I could choose the least tumultuous side of the waters and try and make my way trough the incoming flood, or I could retreat and find another way, or, perish the thought, cancel the appointment and go home.

What would “common sense” dictate?

I don’t know.

But I do know that  appointments are to be kept and so I forged forward.

As I proceeded in the swirling waters, the one thing I did not know and could not know was whether the remaining grates were where they belonged on the drain, or whether I would drive the car into a hole and get stuck, or even if the road was no longer there – all was obscured by the abundance of gushing and frothing water.

As I cleared that barrier, and made my way through the torrent of water flowing as from a cataract from the park I crested the wee hill to a ‘T’ junction. My plan was to turn left. It transpired that was a good plan as there had been a massive inundation complete with masses of gravel and stones and even now, with water obscuring the full extent, it was clear the road to the right was impassible to all.

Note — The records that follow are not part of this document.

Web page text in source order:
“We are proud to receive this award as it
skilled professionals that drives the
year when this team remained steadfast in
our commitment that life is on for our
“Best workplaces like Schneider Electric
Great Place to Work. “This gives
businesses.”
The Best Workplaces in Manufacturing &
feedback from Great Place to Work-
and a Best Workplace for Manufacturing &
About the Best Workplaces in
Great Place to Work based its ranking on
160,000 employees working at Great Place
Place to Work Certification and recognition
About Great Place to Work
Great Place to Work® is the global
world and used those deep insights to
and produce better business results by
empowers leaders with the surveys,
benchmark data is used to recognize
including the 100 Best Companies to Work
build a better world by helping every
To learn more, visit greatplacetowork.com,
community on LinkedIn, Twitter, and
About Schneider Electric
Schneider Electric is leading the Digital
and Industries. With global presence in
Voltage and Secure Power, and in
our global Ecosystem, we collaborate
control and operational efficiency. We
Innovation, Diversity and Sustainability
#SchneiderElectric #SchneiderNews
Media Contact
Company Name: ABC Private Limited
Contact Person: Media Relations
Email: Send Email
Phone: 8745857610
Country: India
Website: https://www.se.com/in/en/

I made my planned left turn and drove the ‘middle’ road – the ‘high’ road would have been accessed by turning right, the blocked way and the ‘lower’ road, well when I first turned left I would have to have turned right at that point to get to it.

The course of this ‘middle’ road travels laterally, traversing the hillside and additionally took me higher up the hillside. On this road there were few vehicle roads on the right, the steep hillside side, but many footpaths providing access to the hillside homes. These footpaths, all concreted and basically forming continuous stairways were now all converted to stream-beds, cataracts and water falls.

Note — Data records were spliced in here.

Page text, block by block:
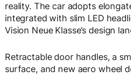
reality. The car adopts
integrated with slim LED
Vision Neue Klasse’s design
Retractable door handles, a
surface, and new aero wheel
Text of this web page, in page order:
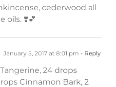
cederwood all
oils. ❣️💕
January 5, 2017 at 8:01 pm - Reply
24 drops
Cinnamon Bark, 2
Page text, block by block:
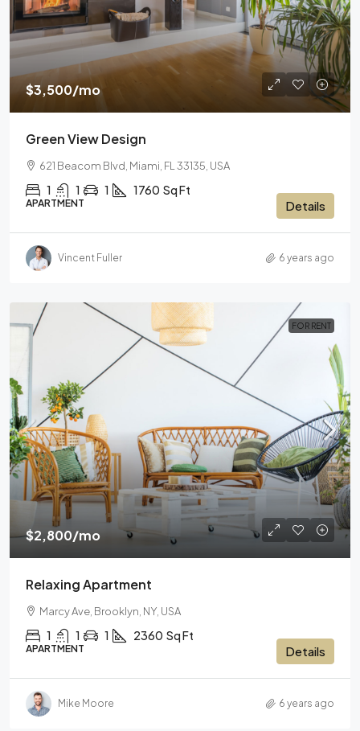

Through the rainfall, wiper blades banging back and forth trying to keep the windscreen somewhat clear and the inevitable build up of moisture on the inside of the glass could not hide the fact that it was quite an impressive sight – as long as you do not have to travel on any of the footpaths up the mountain and the water is not finding an egress into the homes clinging on the mountainside.

A glance to my left, downwards and city side, and I cannot see the city. It is shrouded in cloud and pelting rain.

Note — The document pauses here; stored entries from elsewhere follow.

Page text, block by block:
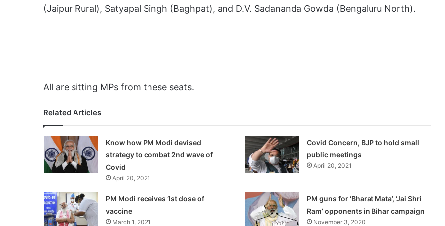
(Jaipur Rural), Satyapal Singh (Baghpat), and D.V. Sadananda Gowda (Bengaluru North).
All are sitting MPs from these seats.
Related Articles
Know how PM Modi devised
strategy to combat 2nd wave of
Covid
April 20, 2021
Covid Concern, BJP to hold small
public meetings
April 20, 2021
PM Modi receives 1st dose of
vaccine
March 1, 2021
PM guns for ‘Bharat Mata’, ‘Jai Shri
Ram’ opponents in Bihar campaign
November 3, 2020

At this rather late and belated point I began to think that this wasn’t one of the wisest things I had ever done.

But, I had chosen, there was literally no turning back – I could only press onwards.

Completing the traverse of the mountain side, the time came to move down towards the plain. As I descended, once again I passed more cast iron grates peering up from the waters giving silent warning that the storm drain below had been utterly compromised.

Once on the flatter part of the city a new sight greeted me. The waters that had entered the storm drains up the mountain, filling the pipes to their capacity, had now, on the level, been translated into geysers, forcing the manhole covers off and bubbling, gurgling and sometimes forming great columns of water erupting out of the drains and onto the streets.

The world is truly upside down when the drains – which are supposed to remove unwanted excess water are now the conveyance for delivering massive amounts of unwanted water onto the streets.

At last I turned onto a main road where I joined a line of slowly moving vehicles – now I could relax a bit. Being at the tail end of moving queue of vehicles I had, in effect, an independent guide as to the depth of the water ahead and indeed if the road was missing below the surface of the water. My task was to follow the queue and the vehicle in front would declare the depth of the water and if there were any hidden dangers. I would not have to discover that for myself.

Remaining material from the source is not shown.